Dans une colonie d’abeilles, par exemple, la reine ne voit jamais le soleil. Elle voue sa vie à donner naissance et à coordonner la colonie, déléguant du coup diverses tâches à l’ensemble de ses enfants. Et les abeilles s’occupent des autres avant de s’occuper d’elles-mêmes : quand une abeille pique, elle donne sa vie pour défendre ses sœurs. Idem quand elle s’épuise à aller chercher de la nourriture, c’est un sacrifice. En outre, la colonie mélange les diverses générations. Derrière cette apparente tyrannie exercée par la reine, on se trouve en fait avec une organisation qui fonctionne de manière optimale. Seules deux espèces de mammifères pratiquent l’eusocialité, dont le rat-taupe nu (lire ci-contre).
Vous expliquez que la transmission de certains comportements et changements de comportements peut s’observer d’une génération à l’autre. La capacité de transmission des comportements est plus rapide que ce que l’on pensait ?
C’est une vaste question très intéressante mais très difficile. Dans le livre, j’aborde cette question sous l’angle de la culture qui est pour moi la transmission de savoirs de génération en génération. Cette culture qui est propre à une communauté animale, elle s’apprend de son vivant et se transmet par apprentissage à la génération suivante. Il y a 50 ans, on pensait que seul l’homme était capable de faire cela, d’enseigner. Depuis les travaux de Jane Goodall sur les chimpanzés et d’autres qui ont suivi, on sait désormais que de très nombreuses espèces sont capables d’observer, d’apprendre, de répliquer et donc d’enseigner à leur tour à d’autres.
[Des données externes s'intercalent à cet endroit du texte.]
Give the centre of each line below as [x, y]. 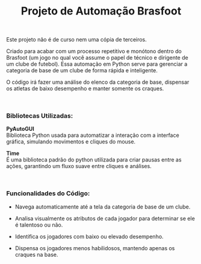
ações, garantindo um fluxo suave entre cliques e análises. [79, 166]
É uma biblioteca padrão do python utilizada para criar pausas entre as [94, 160]
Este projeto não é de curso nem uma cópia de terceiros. [77, 39]
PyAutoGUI [20, 129]
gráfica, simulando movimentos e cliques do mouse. [71, 142]
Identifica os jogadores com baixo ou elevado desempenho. [89, 236]
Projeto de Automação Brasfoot [101, 11]
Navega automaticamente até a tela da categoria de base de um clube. [103, 207]

Chez les chimpanzés, les jeunes observent les parents utiliser des pierres comme outil pour casser des noix ou un bâton pour fabriquer une arme avec laquelle ils tuent des écureuils cachés dans les cavités des arbres. Ils font aussi l’apprentissage de techniques de chasse en groupe qui ciblent les colobes, un autre petit primate. C’est une transmission qui demande plusieurs années, avec des techniques qui se modifient au cours du temps.
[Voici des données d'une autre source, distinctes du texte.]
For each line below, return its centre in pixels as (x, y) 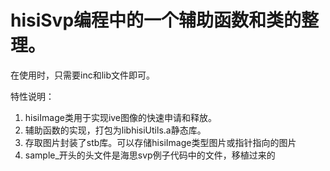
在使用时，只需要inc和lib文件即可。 (83, 75)
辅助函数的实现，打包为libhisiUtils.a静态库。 (115, 130)
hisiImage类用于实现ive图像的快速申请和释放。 (121, 117)
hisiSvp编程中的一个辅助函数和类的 (156, 20)
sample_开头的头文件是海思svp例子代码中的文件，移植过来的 (150, 155)
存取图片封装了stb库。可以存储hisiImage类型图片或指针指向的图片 (160, 142)
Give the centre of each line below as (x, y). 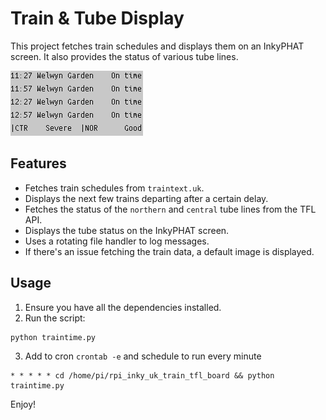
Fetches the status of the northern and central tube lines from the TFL (170, 209)
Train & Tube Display (97, 18)
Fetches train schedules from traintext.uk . (114, 188)
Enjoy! (23, 404)
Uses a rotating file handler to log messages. (117, 241)
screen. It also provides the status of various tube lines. (124, 56)
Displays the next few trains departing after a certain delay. (146, 198)
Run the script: (55, 318)
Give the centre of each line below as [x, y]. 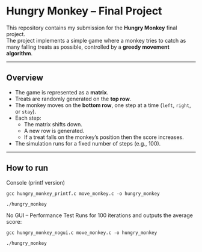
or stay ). [26, 111]
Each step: [28, 118]
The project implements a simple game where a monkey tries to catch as [96, 40]
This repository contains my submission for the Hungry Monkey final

Quand on referme le livre, on ne peut pas s’empêcher de se poser la question d’une forme d’intelligence chez les animaux. C’est le cas, selon vous ?
Tout cela est le fruit de millions d’années d’évolution qui ont évacué certains comportements qui ne sont pas bénéfiques pour l’animal et accentué les autres. Mais oui, je suis convaincu qu’il y a une forme d’intelligence qui est gigantesque chez les animaux.
L’homme a l’habitude de se mettre toujours tout en haut de la pyramide, mais quand on regarde certaines formes de coopération ou de gestion chez les espèces animales, on se rend compte que nous faisons, en fait, tout de travers. L’homme s’adapte très vite à son environnement, mais il s’y adapte terriblement mal. On mange mal, on fume, on boit, on traverse un passage pour piéton en regardant notre smartphone… On est la seule espèce animale à faire l’inverse de ce qui est bénéfique à notre survie et notre reproduction. Cela questionne aussi la définition que l’on donne à l’intelligence. Pour moi, on est le virus du monde.